= Eleanor Macomber =

Eleanor Macomber (February 22, 1801 – April 16, 1840) was an American missionary and teacher who founded a Protestant school and church among the Karen. In 1830, she was sent by the American missionary board of the Baptist church as a teacher among the Ojibwe at Sault Ste. Marie, Michigan. After four years' service her health failed. After her health improved, she connected herself with the Karen mission in 1836, in Burma. She then settled at Dong-Yahn, an out-station located about 35 miles from Mawlamyine. With the help of Karen evangelistic assistants, she labored among the adjoining Karen groups.

With the aid of two or three native assistants, she maintained public worship on the Sabbath, and morning and evening prayers at her own dwelling; and also opened a school, which soon numbered ten or twelve pupils. Before the close of the first dry season, she had the happiness of seeing twelve Karens baptized and formed into a Christian church. She spent the period of the rains from May to September at Maulmain, and on her return to the jungle, found the church and the schools prospering under the charge of the native preachers. The little church was soon committed to the care of Rev. Mr. Edward A. Stevens, of the Theological School, and was occasionally visited by other missionaries from Maulmain. Amidst the prejudices and the occasional persecution of the priests and the votaries of Buddhism, the gospel continued to spread among the people; and Dong-yahn, by the instrumentality of Macomber, soon became the seat of a flourishing station, and the centre of religious knowledge to a wide region of Karens.
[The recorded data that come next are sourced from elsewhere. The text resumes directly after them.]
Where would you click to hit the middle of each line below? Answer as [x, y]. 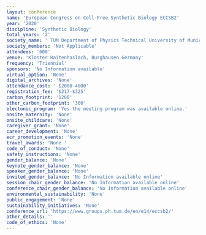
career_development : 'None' [42, 132]
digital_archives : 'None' [39, 80]
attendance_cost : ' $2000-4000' [48, 86]
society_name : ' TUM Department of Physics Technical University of [96, 40]
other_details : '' [30, 217]
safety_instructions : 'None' [44, 154]
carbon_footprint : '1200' [39, 97]
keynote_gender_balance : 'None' [48, 166]
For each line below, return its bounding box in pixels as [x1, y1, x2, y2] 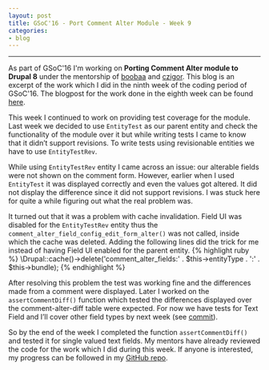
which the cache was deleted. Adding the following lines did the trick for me [8, 237, 259, 247]
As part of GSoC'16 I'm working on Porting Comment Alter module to [8, 63, 239, 73]
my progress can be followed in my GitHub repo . [8, 353, 168, 363]
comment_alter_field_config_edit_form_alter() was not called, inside [8, 229, 240, 238]
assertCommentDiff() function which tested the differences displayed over [8, 295, 252, 304]
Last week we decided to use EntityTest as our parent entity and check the [8, 121, 259, 131]
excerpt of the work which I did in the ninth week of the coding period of [8, 81, 247, 90]
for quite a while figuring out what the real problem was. [8, 197, 194, 206]
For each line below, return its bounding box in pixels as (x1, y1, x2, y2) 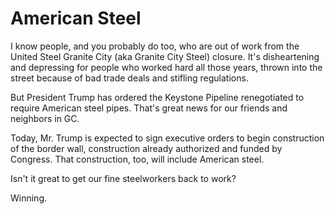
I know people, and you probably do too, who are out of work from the (10, 40, 300, 52)
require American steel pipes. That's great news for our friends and (10, 102, 288, 114)
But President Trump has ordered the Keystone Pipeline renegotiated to (10, 91, 305, 103)
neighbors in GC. (10, 112, 80, 124)
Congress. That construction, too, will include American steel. (10, 153, 265, 165)
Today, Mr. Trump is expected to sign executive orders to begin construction (10, 132, 325, 144)
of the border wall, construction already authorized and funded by (10, 142, 283, 154)
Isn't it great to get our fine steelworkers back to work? (10, 172, 237, 184)
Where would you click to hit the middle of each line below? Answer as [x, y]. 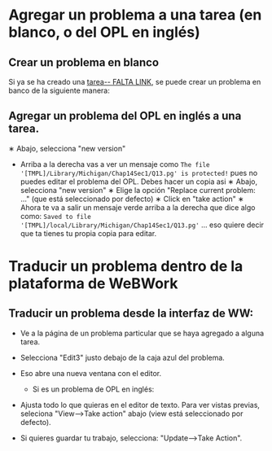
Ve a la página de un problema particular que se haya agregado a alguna [142, 333]
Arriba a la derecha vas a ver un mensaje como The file [115, 164]
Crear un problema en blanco [84, 62]
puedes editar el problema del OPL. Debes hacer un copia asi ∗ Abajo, [139, 182]
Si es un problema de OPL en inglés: [93, 389]
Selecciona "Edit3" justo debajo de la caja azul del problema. [123, 357]
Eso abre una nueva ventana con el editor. [90, 373]
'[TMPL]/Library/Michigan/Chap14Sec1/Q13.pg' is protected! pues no [139, 173]
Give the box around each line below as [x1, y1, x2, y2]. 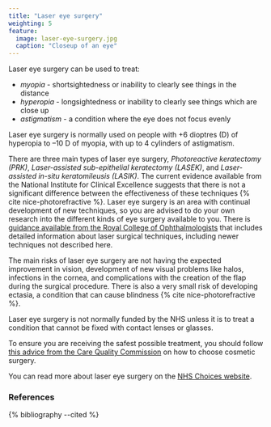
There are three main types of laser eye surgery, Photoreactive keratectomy [8, 154, 261, 164]
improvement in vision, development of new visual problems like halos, [8, 264, 244, 274]
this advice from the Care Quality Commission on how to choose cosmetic [8, 347, 256, 357]
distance [19, 88, 50, 98]
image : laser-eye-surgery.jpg [15, 34, 117, 43]
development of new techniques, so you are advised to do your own [8, 205, 235, 215]
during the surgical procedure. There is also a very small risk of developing [8, 281, 259, 291]
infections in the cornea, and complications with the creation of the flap [8, 273, 247, 283]
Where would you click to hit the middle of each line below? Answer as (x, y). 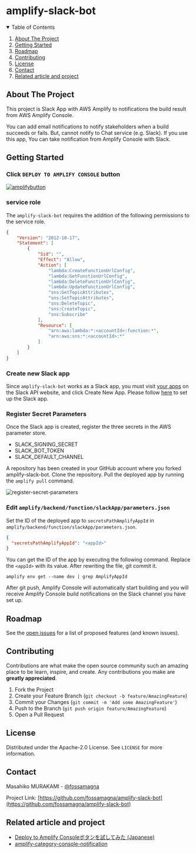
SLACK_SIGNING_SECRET (46, 444)
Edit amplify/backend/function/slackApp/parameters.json (88, 508)
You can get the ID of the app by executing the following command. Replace (98, 560)
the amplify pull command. (40, 481)
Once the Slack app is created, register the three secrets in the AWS (89, 427)
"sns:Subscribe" (68, 314)
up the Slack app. (27, 399)
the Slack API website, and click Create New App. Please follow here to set (97, 392)
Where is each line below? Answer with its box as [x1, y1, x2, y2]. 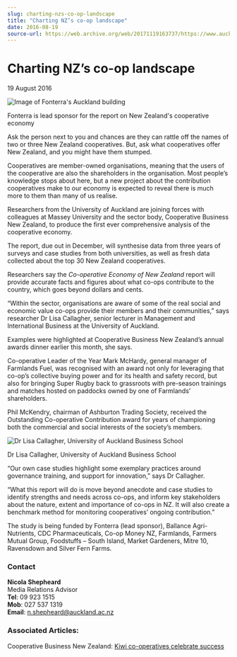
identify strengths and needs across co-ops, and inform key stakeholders [7, 493, 221, 501]
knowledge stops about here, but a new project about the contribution [7, 176, 211, 185]
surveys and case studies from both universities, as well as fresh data [7, 249, 210, 258]
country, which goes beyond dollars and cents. [7, 285, 144, 294]
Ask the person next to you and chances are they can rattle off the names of [7, 132, 229, 142]
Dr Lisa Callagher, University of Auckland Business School [7, 450, 176, 459]
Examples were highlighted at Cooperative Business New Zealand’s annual [7, 336, 224, 344]
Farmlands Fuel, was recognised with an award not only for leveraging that [7, 364, 224, 372]
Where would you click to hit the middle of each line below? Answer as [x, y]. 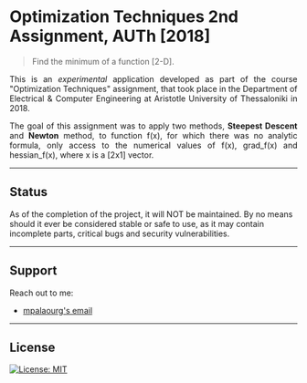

Her influence upon other women was considered to be extraordinary, and its results were visible in numerous dwellings among the villages of the jungle.
 Her death was the result of a jungle fever that she contracted while she was on a mission to a distant tribe.

==Early life==
Eleanor Macomber was born at Lake Pleasant, New York, February 22, 1801. Here, her childhood and youth were passed until she removed to Albany, New York.

==Career==
===Ojibwe in Michigan===
She was sent out by the American missionary board of the Baptist church in 1830, to labor among the Ojibwe in Michigan. She acquired the language, and rendered herself useful until obliged to leave on account of her health.

===Pwo Karens in Burma===
In 1836, she was sent to Mawlamyine, Burma, as a missionary, arriving in December of that year. (Note: According to Wayland (1853), Macomber arrived in February 1836.) Soon after her arrival, she was appointed to labor among the Pwo Karens, a people whose language had not been acquired by any foreigner, though a beginning had been made at Tavoy, and in the region of the Zwaigaben hills, where no missionary labor had been performed. After visiting Tavoy, and acquiring the rudiments of the language, she left for the wilderness assigned her, about 25 miles distant from the habitation of any Caucasian person; and there, after parting in tears with the missionary who had accompanied her, she sat down in the hut of a chief, who gave her reluctant admission. He was a hard-headed, notorious drunkard. Though able to say but little, and that in a very imperfect manner, she immediately began to communicate the gospel to the people around her. It was not long before an elderly person in the neighborhood was inspired by her instructions; then the wife of the chief; and then, to the astonishment of all, the chief himself became a devoted Christian. Nearly all their children, a large family, most of them grown up, sooner or later followed their parents into becoming Christians.

A violent persecution ensued. Most of the population forbade her entering their houses. Mobs of people surrounded her dwelling by night,
yelling and throwing stones. Several times, her house was set on fire, and the house of her principal assistant was burned down. But she persisted in her teaching until the persecution subsided. The growing church was placed under the pastoral supervision of some of the missionaries. Adoniram Judson organized it in March, 1837; and one and another of the brethren subsequently took over the pastoral care.

On the sabbath, the people were drawn together to hear her; and during the week, her house was open for morning and evening prayers. By her perseverance, she soon established a small school, and in less than a year, a church numbering more than twenty persons was formed, and placed under the care of the Rev. Mr. Stephens. She was unusual for being a lone woman working among a foreign people, with no husband, father, or brother, and establishing public worship, opening her house for prayer, and developing schools.

==Death==
Besides her labors at Dong-yan, Macomber made occasional tours about the country in search of Karens of the Pwo tribe. Her last tour was up the Houng-ta-ran, above 100 miles. On her return, it soon became evident that she had developed symptoms of jungle fever. She at once gave up all hope of recovering as she felt that her work was done. The last afternoon, she suffered severely.
Macomber died April 16, 1840, of jungle fever, at Mawlamyine, where she had been carried for the purpose of obtaining medical aid.
 She was buried next to Miss Cummings, who was also a missionary. Macomber's missionary records are held in the Missionary Research Library Archives of Burke Library, Union Theological Seminary, in New York City.